22/06/2025
Une fin presque inévitable… Julien Clerc lucide sur son avenir avec sa femme Hélène : “J’y pense tout le temps, elle aussi”
C’est avec une franchise désarmante que Julien Clerc a récemment évoqué son avenir avec sa compagne Hélène, laissant transparaître une inquiétude douce mais omniprésente. Dans une interview empreinte de sensibilité, le chanteur a admis : “J’y pense tout le temps, elle aussi.” À 76 ans, l’artiste légendaire semble aborder cette nouvelle phase de sa vie avec lucidité, conscient que le temps qui passe rapproche inévitablement de la fin. Son couple, pourtant solide, doit composer avec cette réalité implacable.
Depuis plus de vingt ans, Julien Clerc partage sa vie avec Hélène Grémillon, écrivaine brillante et compagne fidèle. Ensemble, ils ont construit une relation marquée par la complicité, la discrétion et le respect mutuel. Mais leur différence d’âge – vingt-deux ans les séparent – rend l’avenir incertain. Le chanteur ne s’en cache pas et évoque ce sujet avec une honnêteté touchante, loin des faux-semblants habituels. Ce n’est pas une rupture qu’il annonce, mais bien une réflexion profonde sur la finitude, une question existentielle qui traverse son quotidien.
Ce ton grave, Julien Clerc l’assume pleinement. Dans sa voix, pas de regrets ni de drame, mais plutôt la volonté de profiter de chaque instant. Il rappelle que cette conscience du temps qui s’efface est aussi ce qui rend l’amour plus fort, plus présent, plus précieux. Hélène, dit-il, partage cette vision. Ensemble, ils parlent, ils rient, mais ils n’éludent pas ce qui pourrait les séparer un jour. Cette manière de regarder l’avenir en face, sans se mentir, montre la profondeur de leur lien.

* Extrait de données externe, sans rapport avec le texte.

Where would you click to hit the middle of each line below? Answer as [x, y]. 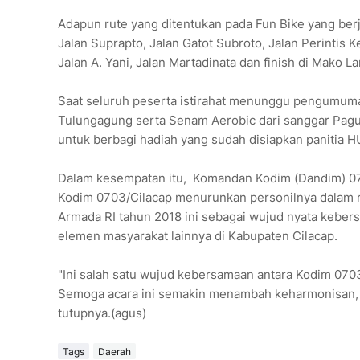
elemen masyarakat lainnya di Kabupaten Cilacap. [198, 236]
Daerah [115, 351]
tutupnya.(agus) [102, 313]
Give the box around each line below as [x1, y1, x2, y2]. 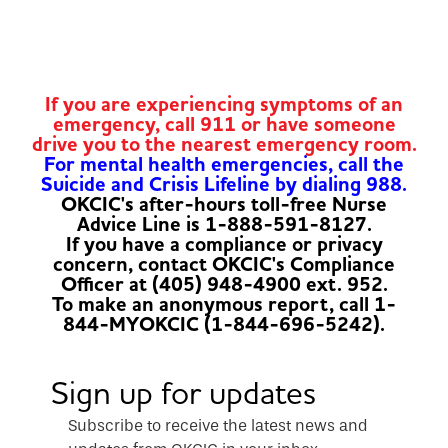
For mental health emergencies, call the [44, 150, 404, 178]
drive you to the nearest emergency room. [31, 130, 417, 158]
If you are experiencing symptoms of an [45, 90, 403, 118]
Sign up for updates [50, 372, 316, 412]
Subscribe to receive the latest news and [68, 415, 368, 435]
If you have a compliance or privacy [65, 230, 383, 258]
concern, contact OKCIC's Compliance [53, 250, 395, 278]
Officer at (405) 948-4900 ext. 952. [60, 270, 388, 298]
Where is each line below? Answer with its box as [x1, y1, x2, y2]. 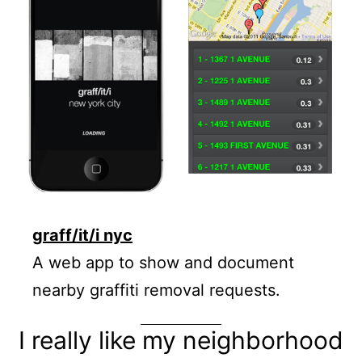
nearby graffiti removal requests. [32, 280, 280, 300]
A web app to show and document [32, 252, 294, 272]
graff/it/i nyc [32, 225, 133, 245]
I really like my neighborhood [19, 325, 343, 355]
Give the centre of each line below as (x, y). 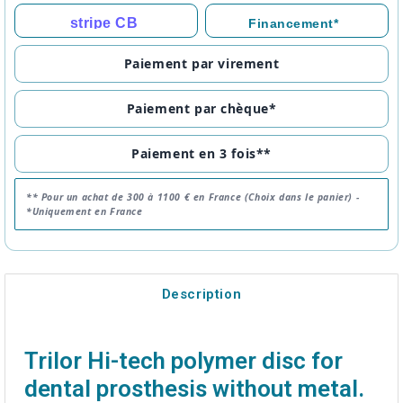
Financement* (294, 24)
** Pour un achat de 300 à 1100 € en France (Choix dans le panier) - (193, 197)
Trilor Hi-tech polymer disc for (184, 361)
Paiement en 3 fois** (201, 154)
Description (201, 294)
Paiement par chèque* (201, 109)
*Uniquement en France (85, 212)
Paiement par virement (201, 64)
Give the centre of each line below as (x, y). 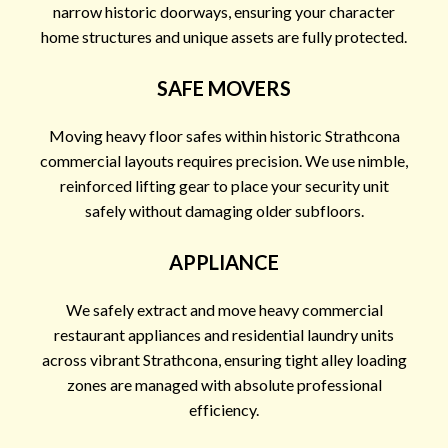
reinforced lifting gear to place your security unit (224, 185)
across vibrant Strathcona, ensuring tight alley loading (224, 359)
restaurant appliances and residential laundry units (224, 334)
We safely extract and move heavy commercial (224, 309)
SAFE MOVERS (224, 87)
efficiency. (224, 409)
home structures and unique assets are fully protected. (224, 36)
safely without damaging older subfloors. (224, 210)
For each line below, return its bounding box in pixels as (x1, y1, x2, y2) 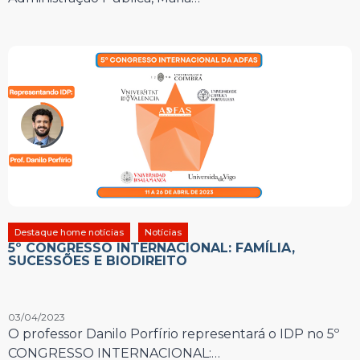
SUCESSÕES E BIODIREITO (8, 252, 187, 268)
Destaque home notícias (14, 226, 124, 238)
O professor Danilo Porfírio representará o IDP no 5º (8, 325, 339, 342)
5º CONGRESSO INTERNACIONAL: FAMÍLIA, (8, 239, 295, 256)
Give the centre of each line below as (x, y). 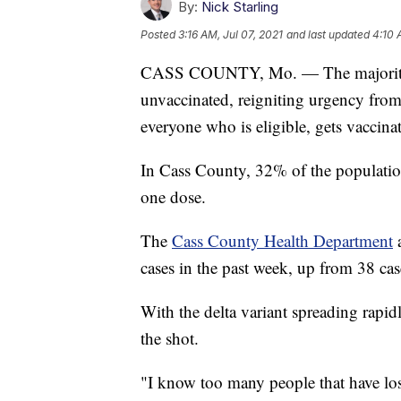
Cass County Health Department (282, 240)
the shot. (170, 337)
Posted (159, 34)
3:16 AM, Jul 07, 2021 (230, 34)
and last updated (328, 34)
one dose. (173, 196)
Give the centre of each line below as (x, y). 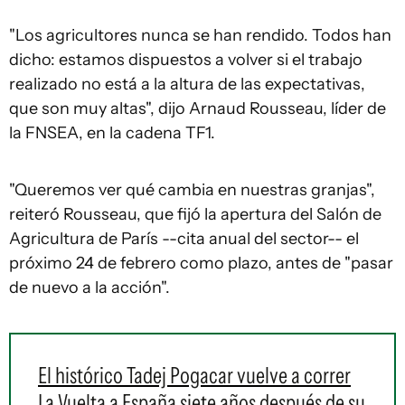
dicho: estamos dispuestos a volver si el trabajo (186, 60)
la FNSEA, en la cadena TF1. (112, 133)
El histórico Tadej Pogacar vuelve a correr (194, 375)
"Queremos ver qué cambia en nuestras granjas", (192, 190)
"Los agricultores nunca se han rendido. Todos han (200, 35)
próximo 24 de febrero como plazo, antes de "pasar (201, 263)
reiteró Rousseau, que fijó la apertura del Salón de (195, 214)
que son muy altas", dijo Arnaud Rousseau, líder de (198, 108)
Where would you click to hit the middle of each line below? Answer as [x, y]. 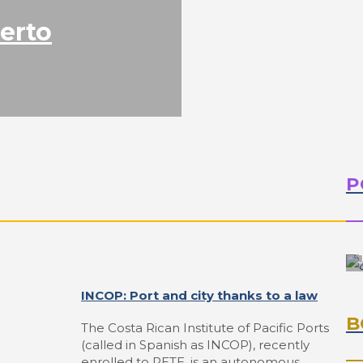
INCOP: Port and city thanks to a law [199, 296]
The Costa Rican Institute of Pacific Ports [205, 328]
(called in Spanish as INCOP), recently [195, 345]
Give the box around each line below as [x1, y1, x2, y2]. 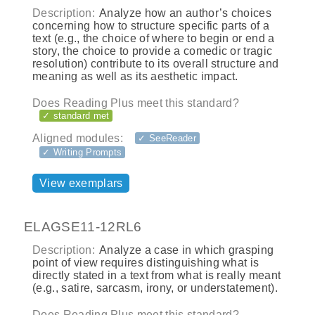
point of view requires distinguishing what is [32, 257, 259, 269]
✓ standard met [42, 110, 110, 121]
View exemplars [39, 177, 123, 190]
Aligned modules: [32, 132, 124, 145]
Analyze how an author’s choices [96, 6, 272, 19]
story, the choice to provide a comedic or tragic [32, 44, 273, 57]
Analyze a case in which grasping [96, 244, 274, 257]
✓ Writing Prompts [42, 147, 122, 158]
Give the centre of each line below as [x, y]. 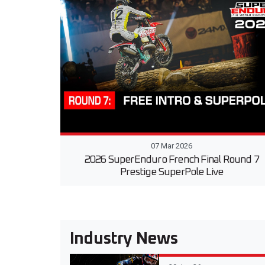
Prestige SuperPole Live [172, 172]
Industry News [124, 239]
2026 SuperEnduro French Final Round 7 [172, 160]
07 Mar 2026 [172, 146]
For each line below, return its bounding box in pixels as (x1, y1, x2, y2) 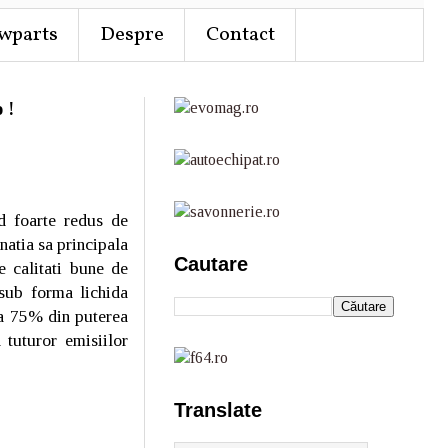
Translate (174, 399, 262, 421)
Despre (100, 21, 164, 49)
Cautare (174, 253, 248, 275)
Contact (206, 21, 275, 49)
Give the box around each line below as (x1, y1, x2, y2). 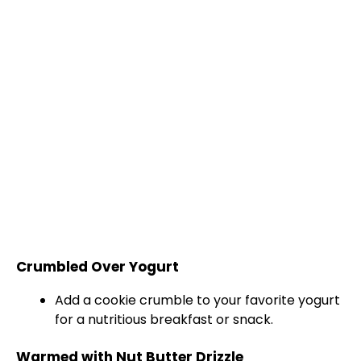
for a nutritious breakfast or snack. (55, 310, 273, 330)
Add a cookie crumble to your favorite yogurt (55, 291, 340, 310)
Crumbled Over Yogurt (16, 257, 179, 277)
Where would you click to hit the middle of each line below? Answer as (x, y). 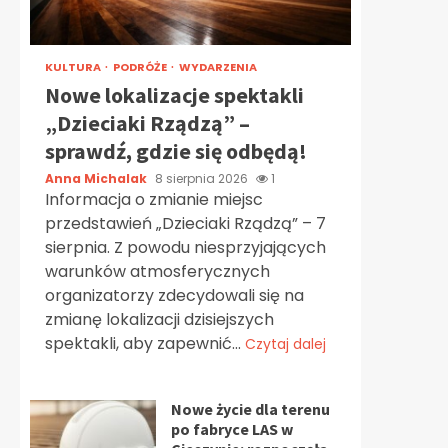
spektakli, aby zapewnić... (145, 343)
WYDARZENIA (218, 67)
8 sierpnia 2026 (203, 178)
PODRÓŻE (141, 67)
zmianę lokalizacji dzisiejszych (159, 319)
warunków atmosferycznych (157, 271)
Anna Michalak (97, 178)
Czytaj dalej (285, 344)
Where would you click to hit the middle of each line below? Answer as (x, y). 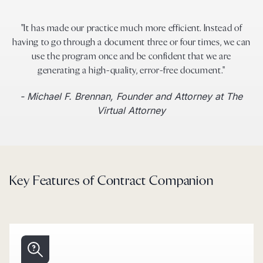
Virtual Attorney (131, 111)
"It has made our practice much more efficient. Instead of (131, 28)
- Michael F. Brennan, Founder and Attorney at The (131, 97)
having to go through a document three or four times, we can (131, 43)
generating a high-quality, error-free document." (131, 71)
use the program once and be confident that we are (131, 57)
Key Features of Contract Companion (112, 181)
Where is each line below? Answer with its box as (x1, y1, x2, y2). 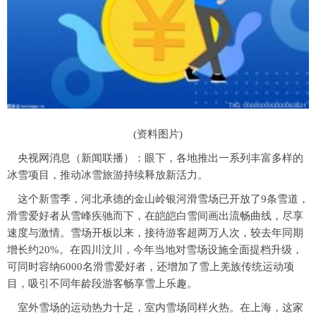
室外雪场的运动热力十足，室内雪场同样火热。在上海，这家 (18, 302, 303, 314)
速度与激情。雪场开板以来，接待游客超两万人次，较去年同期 (7, 227, 303, 239)
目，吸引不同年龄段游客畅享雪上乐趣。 (7, 278, 197, 290)
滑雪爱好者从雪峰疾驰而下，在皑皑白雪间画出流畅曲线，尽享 (7, 210, 303, 222)
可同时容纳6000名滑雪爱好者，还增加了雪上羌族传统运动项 (7, 261, 294, 273)
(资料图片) (133, 128, 183, 140)
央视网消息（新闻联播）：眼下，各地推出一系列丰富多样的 (18, 152, 303, 164)
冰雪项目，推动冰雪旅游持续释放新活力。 (7, 169, 208, 181)
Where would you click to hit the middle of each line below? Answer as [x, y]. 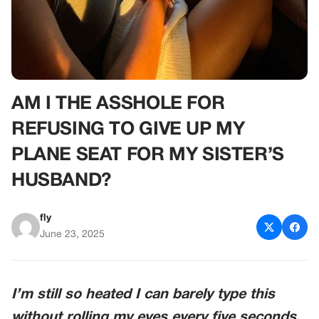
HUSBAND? [61, 181]
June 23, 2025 [72, 235]
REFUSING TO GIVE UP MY [128, 130]
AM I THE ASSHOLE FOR [118, 104]
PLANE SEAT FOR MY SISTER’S [148, 155]
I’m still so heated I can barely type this [143, 295]
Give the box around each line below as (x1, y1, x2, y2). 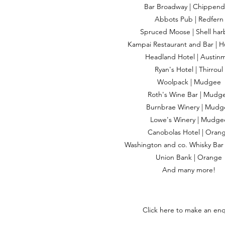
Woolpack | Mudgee (157, 77, 221, 86)
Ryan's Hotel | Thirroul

Pour autant, le chanteur ne veut pas sombrer dans le pessimisme. Il continue à chanter, à créer, à voyager avec elle, à vivre pleinement. Ce rapport à la mort qu’il évoque n’est pas morbide, mais poétique. Julien Clerc, fidèle à lui-même, trouve dans ses angoisses la matière d’une inspiration toujours vivante. Ses chansons récentes résonnent d’ailleurs de cette mélancolie douce, où se mêlent l’amour, le temps et la peur de la perte. Il offre ainsi à son public un regard intime, authentique, profondément humain.
L’émotion suscitée par ses confidences témoigne de la tendresse que le public lui porte. En évoquant cette “fin presque inévitable”, Julien Clerc ne parle pas seulement de lui, mais de nous tous. Il rappelle avec élégance que l’amour ne nous protège pas du temps, mais qu’il nous apprend à mieux le vivre. Et dans le silence complice qu’il partage avec Hélène, il y a peut-être la plus belle des réponses : vivre avec la conscience de la fin, c’est aimer plus fort encore.